In Italy, there are currently some 1,804 diocesan seminarians living in 120 major seminaries in Italy, most of whom are either in the north, or in central Italy, in Lazio.

The average age of young people attending major seminaries in Italy is 28, with most seminarians, 43.3 percent, aged between 26-35 years old. Around half of these are located in Italy’s northeast, while the percentage decreases closer to central and southern Italy.

Younger seminarians aged 19-25 amount to roughly 42.2 percent of the total, with most from this age group located in the south and in central Italy.

According to the data, there is also a correlation between families with more children, and families who have a child that enters the seminary or consecrated life.
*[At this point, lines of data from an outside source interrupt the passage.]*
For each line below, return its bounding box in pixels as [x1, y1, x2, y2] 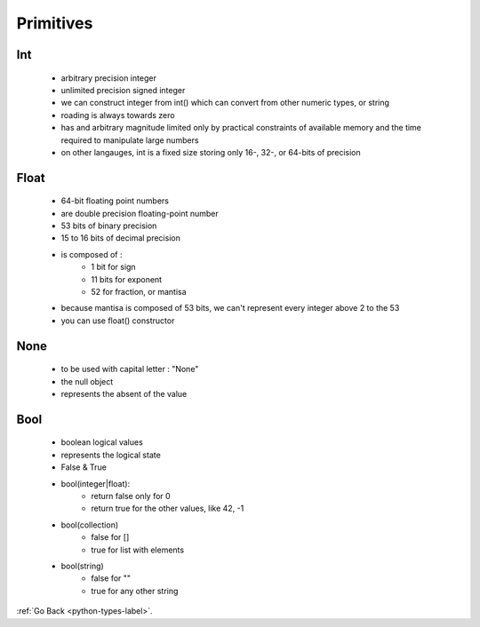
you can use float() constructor [60, 315, 175, 326]
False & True [60, 462, 107, 472]
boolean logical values [60, 437, 144, 448]
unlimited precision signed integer [60, 84, 186, 95]
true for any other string [91, 585, 179, 596]
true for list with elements [91, 544, 185, 555]
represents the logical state [60, 449, 162, 460]
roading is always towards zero [60, 109, 175, 120]
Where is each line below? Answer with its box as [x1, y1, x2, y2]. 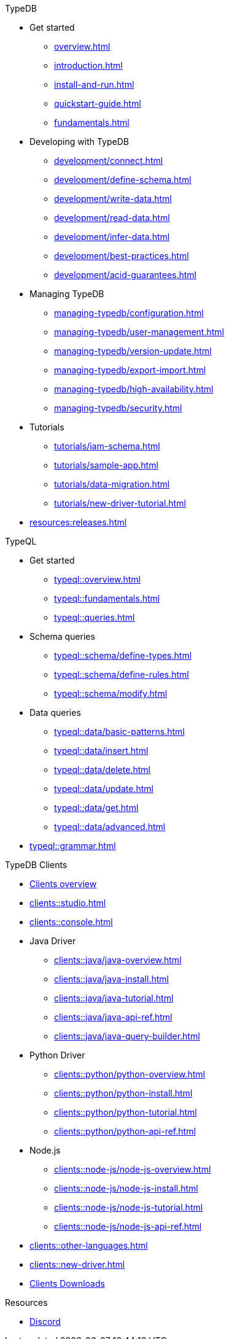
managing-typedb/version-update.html [54, 346, 212, 356]
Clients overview [29, 879, 97, 889]
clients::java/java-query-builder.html [54, 1031, 200, 1041]
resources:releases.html [29, 517, 127, 527]
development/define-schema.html [54, 174, 192, 185]
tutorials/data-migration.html [54, 479, 170, 489]
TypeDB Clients [5, 860, 68, 870]
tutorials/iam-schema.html [54, 441, 160, 451]

Just one in 10 seminarians is an only child, whereas around 44 percent have at least one sibling, and a quarter of them have two siblings. Roughly 10 percent have three siblings, meaning that the more children there are in a family, the more likely it is that one of them will enter the priesthood or consecrated life.

There are also a significant number of foreign seminarians in Italy, with 10 percent of the total hailing from other parts of the world.

Most of Italy’s foreign seminarians come from Africa, specifically Madagascar, Nigeria, Cameroon, and the Ivory Coast. Around one in five come from other European countries, such as Poland, Albania, Romania, and Croatia.

In his remarks, Gianola said that the vocational call “is an artisanal work that needs the contribution of many to flourish.”

“It does not concern just the times most dedicated to discernment, such as the seminary, but it intertwines the work of many hands…very care, every educative action, every step taken in the growth or development of a life contributes to the formation of the person,” he said.

Thus, every environment becomes a space “in which to take care of one another’s vocation, to take care of the person, to weave that dialogue of esteem and listening which is fertile ground for the sowing of the Gospel.”

Given Italy’s demographic shifts and increasingly diversified clergy, Gianola said an in-depth reflection is needed to determine proposals for future action that are “capable of discerning and valuing the richness that the numerous paths traveled to arrive at a vocational choice bring with it.”

“Assuming a vocational gaze does not mean seeing ‘priests and nuns’ everywhere but knowing how to intuit, in every context, the possible invitations that the Spirit has sown in the hearts of adolescents and young people and to support their own steps so that in listening to the Word of God, they can recognize them,” he said.

Italy’s vocational crisis was flagged as a major concern of Pope Francis during his speech to Italy’s bishops during their spring plenary assembly in 2018.

In his remarks at the time, the pope said that “the first thing that worries me is the crisis of vocations,” and warned of a “hemorrhage of vocations.”